# xnxp



## nixunat

I'm confused about my personality type. I'm not sure if i'm introverted/extroverted, or thinking/feeling. I definitely see a lot of myself in most of the personality descriptions involving NP. I even see a lot of myself in Enfj (since a messy desk is more likely for this type)
About myself:
I definitely need my time alone but also must have time with people. Without either I I'm not as happy

I'm almost always lost inside my head and am constantly thinking about things when I'm alone or not talking to anyone

I'm always thinking about something and how to make it better or coming up with some theory.

While socializing, I do have a "silly switch" that I heard most enfp's have, but I've had trouble getting it out recently

When I was 13, I went health nut and converted my whole family with me. I'm currently 16 and continue eating healthy despite friends criticism

I've acted as a physical trainer for quite a few friends. Something I love doing.

Like funny, interesting, or inspiring movies 

Like hearing about others experiences

Read to learn, less for enjoyment

Am considered extremely "chill" by most people

Love being in a relationship and romance

Want to be the best at everything I feel is important

Consider myself a bit more mature than many people my age

Tend to be a bit more quiet than others at times


Thanks for your help


----------



## Grey

As a short answer, I would say ENxP. A lot of the information you've provided isn't relevant to your type - what matters is your motivations and reasoning for doing things, and not what you do and your behavior alone. Why do you have specific trouble with Thinking and Feeling?


----------



## nixunat

Yeah I figured some of it wasn't relevant but threw it on in case it helped. Many of my interests seem odd for 16 year olds so I wondered if this had to do with my type. I'm not too sure why thinking and feeling is tough for me, maybe it's from my lack of understanding of the two. I understand that basically one makes decisions on logic and the other on feelings, but there are way to many different scenarios going on in my head to come to a final conclusion.


----------



## Vaka

That isn't enough to really type you, but I can say that I can relate to you on all of those traits listed. And I don't feel like a normal 16 year old either lmao


----------



## nixunat

What else do you need to type me?


----------



## Grey

Well, further elaboration would help. What do you feel you don't understand with Thinking and Feeling? Why is being introverted or extroverted also hard for you to come to a conclusion on? Other things might help as well.


----------



## nixunat

Introverted and Extroverted are hard for me because I can be very quiet, be around people without saying much, and need time alone, while other times I'm more outgoing than everyone else around me, I need to be around people, and would hate to be alone. I don't care as much about E and I as about the things concerning my temperament.

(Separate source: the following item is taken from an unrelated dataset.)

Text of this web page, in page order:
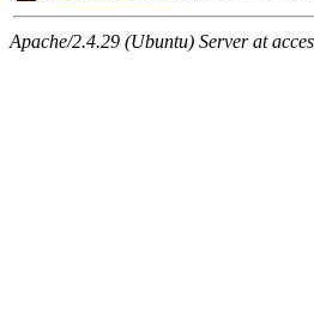
Apache/2.4.29 (Ubuntu) Server at

For F and T I'm just completely lost. I continuously get different results on the tests I take. Whether I make my decision off of logic or feeling just seems to be based off of the situation or the mood I'm in. I guess I just need more clarification on what kind of questions I would need to answer to figure this out.


----------



## Introspiritual

If you're buying a present for a friend, what do you take into consideration when selecting it?


----------



## nixunat

I usually consider whether I know something they want, how much it costs and whether they really will like it and not just lie to me about it. I usually just give money with a card as a gift unless I know the person extremely well and know that there's something that they want. Money is something everyone appreciates and they can do whatever they want with it.


----------



## Introspiritual

From what I can tell, you're using mostly objective criteria in that decision.

ENFP vs ENTP really comes down to a temperament check. You might want to check some traits of NFs (Idealists) versus NTs (rationals) and see how those sound to you. Both types live in the future, but the former is concerned with self-identity and growth, and the latter with self-knowledge and mastery.

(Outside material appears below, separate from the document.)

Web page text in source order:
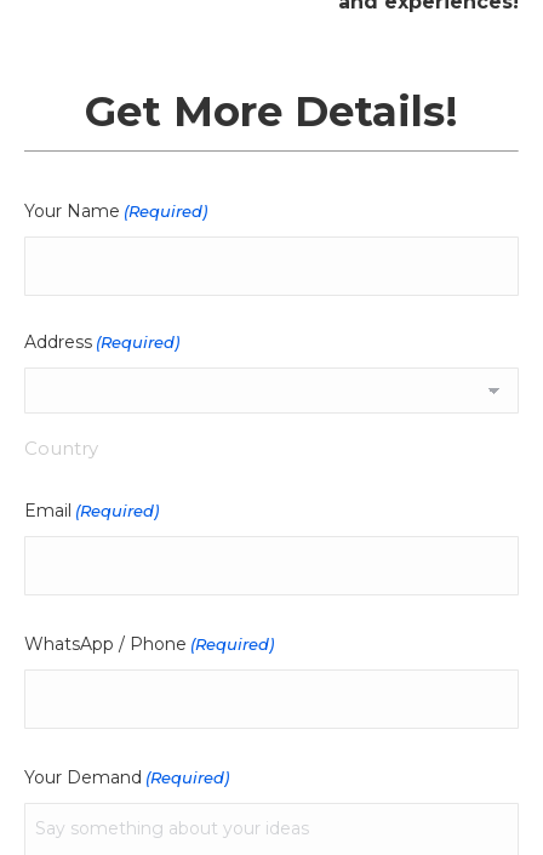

Oh wait, how did I miss this?



> Want to be the best at everything I feel is important
> I'm always thinking about something and how to make it better or coming up with some theory.


Those sound NT off the top of my head.


----------



## nixunat

Introspiritual said:


> From what I can tell, you're using mostly objective criteria in that decision.
> 
> ...but the former is concerned with self-identity and growth, and the latter with self-knowledge and mastery.


Thanks for the help, but I must really be missing something crucial. To me self-identity and growth helps the person develop self-knowledge and mastery and vice versa. I commonly find myself working on all of these things for different reasons. Doesn't developing both categories helps strengthen the other? I love being able to master my entire self, including my desires, as well as having a strong personal identity. I am almost always trying to improve myself in some way.


----------



## Introspiritual

The two are interrelated, but even as an NF with a strong "T," I still end up focusing a bit more on identity and self-improvement. Self-knowledge is a good thing, but self-mastery is a very elusive concept to me.

At this point, I'd poke around the ENTP forum and see if some discussions and concepts there ring true to you. :happy:


----------



## nixunat

Ok I checked out the Entp forum and I really don't think that thats it. I'm deciding between between Intp and Enfp.


----------